Bad News für alle Gamer.

Wer regelmäßig zockt und/oder einen zockenden Partner hat, weiß: Der Haussegen kann schnell mal schief hängen, schenkt man seiner Konsole mehr Aufmerksamkeit als seiner (menschlichen) besseren Hälfte.

Wie viel Liebes-Zoff übertriebenes Zocken aber tatsächlich verursachen kann, zeigen jetzt beunruhigende Zahlen aus Großbritannien:

Dort veröffentliche die Online-Scheidungs-Plattform „Divorce Online“ einen überraschenden Report: So sollen seit Anfang 2018 über 200 Paare eine Fortnite-Abhängigkeit und andere Online-Spiel-Süchte als Scheidungsgrund angegeben haben. Ganze fünf Prozent der 4.665 eingereichten Scheidungsanträge seien somit aufs Gaming zurückzuführen.

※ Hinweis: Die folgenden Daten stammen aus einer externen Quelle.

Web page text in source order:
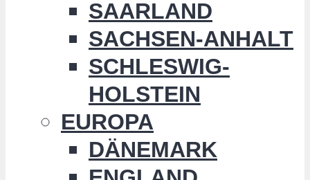
SAARLAND
SACHSEN-ANHALT
SCHLESWIG-
HOLSTEIN
EUROPA
DÄNEMARK
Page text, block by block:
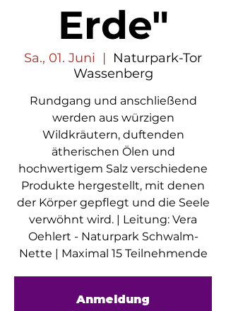
Erde"
Sa., 01. Juni
  |
Naturpark-Tor
Wassenberg
Rundgang und anschließend
werden aus würzigen
Wildkräutern, duftenden
ätherischen Ölen und
hochwertigem Salz verschiedene
Produkte hergestellt, mit denen
der Körper gepflegt und die Seele
verwöhnt wird. | Leitung: Vera
Oehlert - Naturpark Schwalm-
Nette | Maximal 15 Teilnehmende
Anmeldung
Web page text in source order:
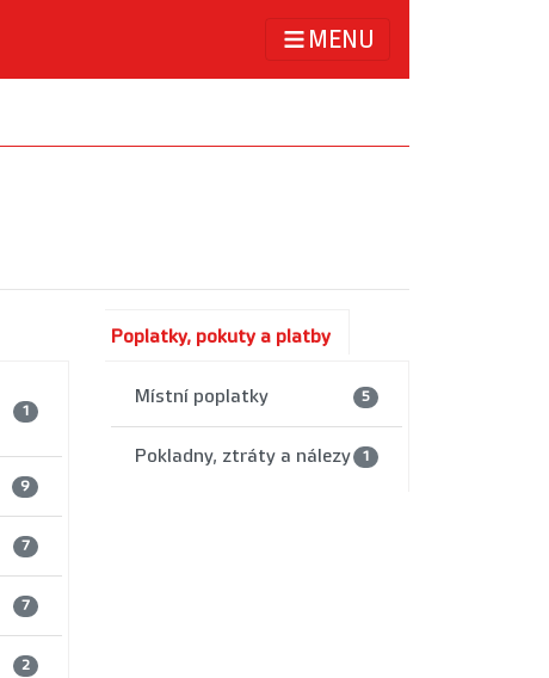
MENU
1
9
7
7
2
Poplatky, pokuty a platby
Místní poplatky 5
Pokladny, ztráty a nálezy 1
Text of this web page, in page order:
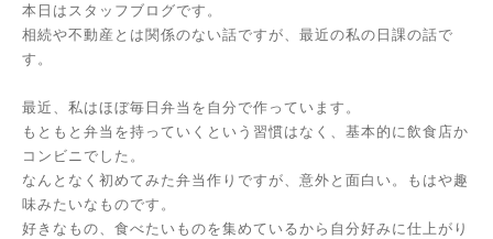
本日はスタッフブログです。
相続や不動産とは関係のない話ですが、最近の私の日課の話で
す。
最近、私はほぼ毎日弁当を自分で作っています。
もともと弁当を持っていくという習慣はなく、基本的に飲食店か
コンビニでした。
なんとなく初めてみた弁当作りですが、意外と面白い。もはや趣
味みたいなものです。
好きなもの、食べたいものを集めているから自分好みに仕上がり
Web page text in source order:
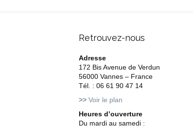
Retrouvez-nous
Adresse
172 Bis Avenue de Verdun
56000 Vannes – France
Tél. : 06 61 90 47 14
>> Voir le plan
Heures d’ouverture
Du mardi au samedi :

Waren Drogen-, Alkohol-, und Glückspielsucht auch in der Vergangenheit schon regelmäßig angebrachte Ehe-Killer, wären es seit der digitalen Revolution immer mehr damit zusammenhängende Süchte, die Beziehungen zum Bröckeln bringen würden.

Einige wichtige Aspekte lässt der Report aber leider offen, die uns brennend interessieren würden:

  •  Fühlen sich mehr Boys oder Girls von ihren Fortnite-zockenden Partnern vernachlässigt?
  • Lassen sich Paare trennen, weil sie gegeneinander zocken und den Konkurrenzkampf nicht mehr aushalten?
  • Oder streiten so viele Eltern über die Fortnite-Nachhilfe ihrer Kinder, dass sie sich deshalb verkrachen?
  • Und am allerwichtigsten: Gibt es bald eine neue Dating-Plattform für geschiedene Fortnite-Player?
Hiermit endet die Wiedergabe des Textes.